Abdoulaye Ndao's lab at UC San Diego has cracked a problem that has plagued microscopes, telescopes, and smartphone cameras for decades: the subtle blur caused by lens imperfections that distort light and degrade images. Using a combination of artificial intelligence and a meticulously engineered optical device no larger than a postage stamp, the team has developed a way to detect and correct these distortions from a single image—a breakthrough that could transform how advanced optical systems are built and used.
Blurry light from lens aberrations has long required multiple measurements, extra hardware, and complex calculations to address. This made optical correction systems bulky, slow, and difficult to integrate into compact devices. The UC San Diego approach sidesteps all of that. The team paired an artificially designed optical element—a metasurface made of tiny titanium dioxide nanopillars arranged on glass—with a deep neural network trained to read distortions instantly.
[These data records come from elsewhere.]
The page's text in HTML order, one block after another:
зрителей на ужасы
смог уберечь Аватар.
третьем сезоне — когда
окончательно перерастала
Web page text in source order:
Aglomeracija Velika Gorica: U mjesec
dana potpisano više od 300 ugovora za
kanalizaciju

The result: the system can now identify aberrations from a single snapshot of the light pattern and automatically determine how to correct them.
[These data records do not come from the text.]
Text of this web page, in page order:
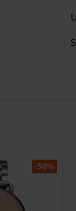
-50%
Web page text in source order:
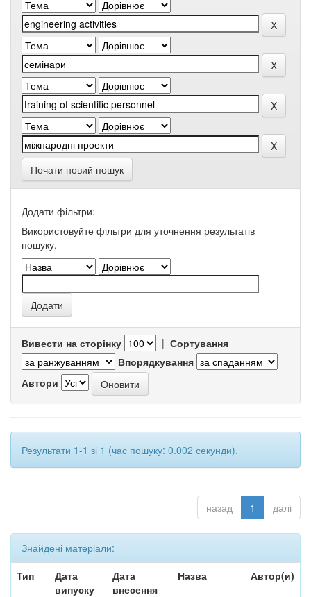
Почати новий пошук
Додати фільтри:
Використовуйте фільтри для уточнення результатів
пошуку.
Вивести на сторінку | Сортування
Впорядкування
Автори
Результати 1-1 зі 1 (час пошуку: 0.002 секунди).
назад 1 далі
Знайдені матеріали:
Тип
Дата
випуску
Дата
внесення
Назва Автор(и)
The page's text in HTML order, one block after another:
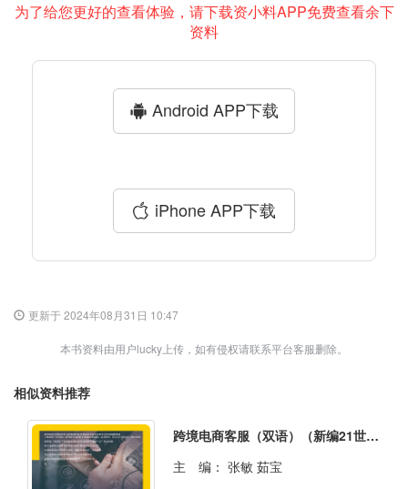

"We used a combination of fundamental physics, nanofabrication and machine learning to make hidden distortions easier to detect and correct," said Ndao, an electrical and computer engineering faculty member in the Jacobs School of Engineering and affiliate of the Qualcomm Institute. "Our fast, robust solution is tiny and easy to integrate into different optical systems. The weight is almost nothing, because the size of the sample can be one by one centimeter and half a millimeter thick."
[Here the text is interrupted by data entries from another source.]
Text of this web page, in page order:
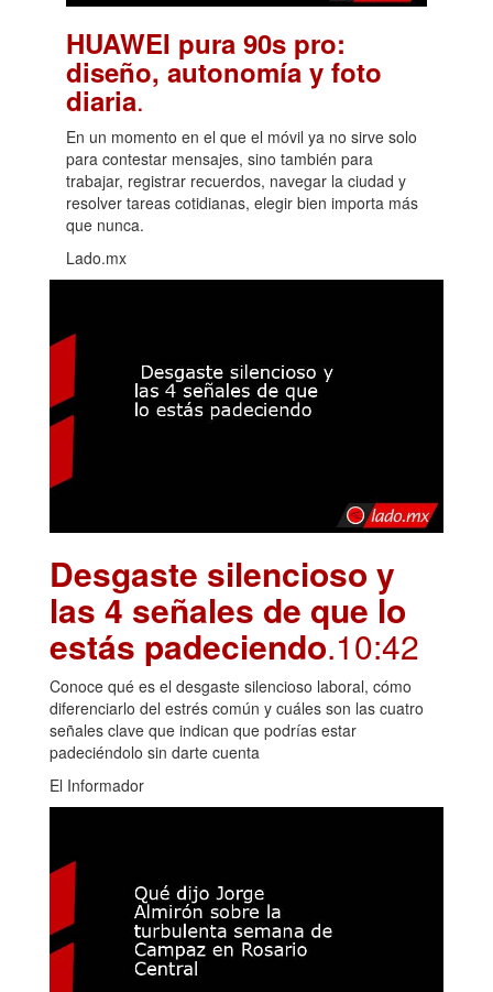
HUAWEI pura 90s pro:
diseño, autonomía y foto
diaria.
En un momento en el que el móvil ya no sirve solo
para contestar mensajes, sino también para
trabajar, registrar recuerdos, navegar la ciudad y
resolver tareas cotidianas, elegir bien importa más
que nunca.
Lado.mx
Desgaste silencioso y
las 4 señales de que lo
estás padeciendo.10:42
Conoce qué es el desgaste silencioso laboral, cómo
diferenciarlo del estrés común y cuáles son las cuatro
señales clave que indican que podrías estar
padeciéndolo sin darte cuenta
El Informador

The work, co-led by Ph.D. students Sina Moayed Baharlou (also of Boston University) and Muhammad Waleed Khalid, wasn't theoretical. The researchers fabricated the optical components at UC San Diego's Nano3 cleanroom facility and tested the approach experimentally across multiple wavelengths, noisy conditions, and complicated beam shapes. They kept expanding the device's capabilities until it handled real-world complexity. The work was published in Nature Communications in May 2026.
What makes this approach genuinely scalable is its simplicity: no repeated calculations, no bulky apparatus, no need for multiple measurements. A single image is enough. The AI does the heavy lifting, trained to recognize the unique signature each type of distortion leaves on the light pattern. This shift from hardware-heavy correction to intelligent, single-shot detection could reshape how optical systems are designed and deployed.
The implications ripple across fields that depend on pristine imaging: biology and microscopy, where sharper images mean clearer views of cellular structures; astronomy, where correcting telescope distortions improves observations of distant objects; and precision manufacturing, where optical accuracy is critical. For each field, the promise is the same—faster systems, smaller devices, easier integration.
The patent-pending approach represents what Ndao calls a "scalable and practical foundation for real-time aberration correction for next-generation optical and photonic systems." A postage-stamp-sized device that weighs almost nothing, paired with machine learning, has turned an old problem into a solved one. The result is an optical system that sees more clearly—and does so instantly.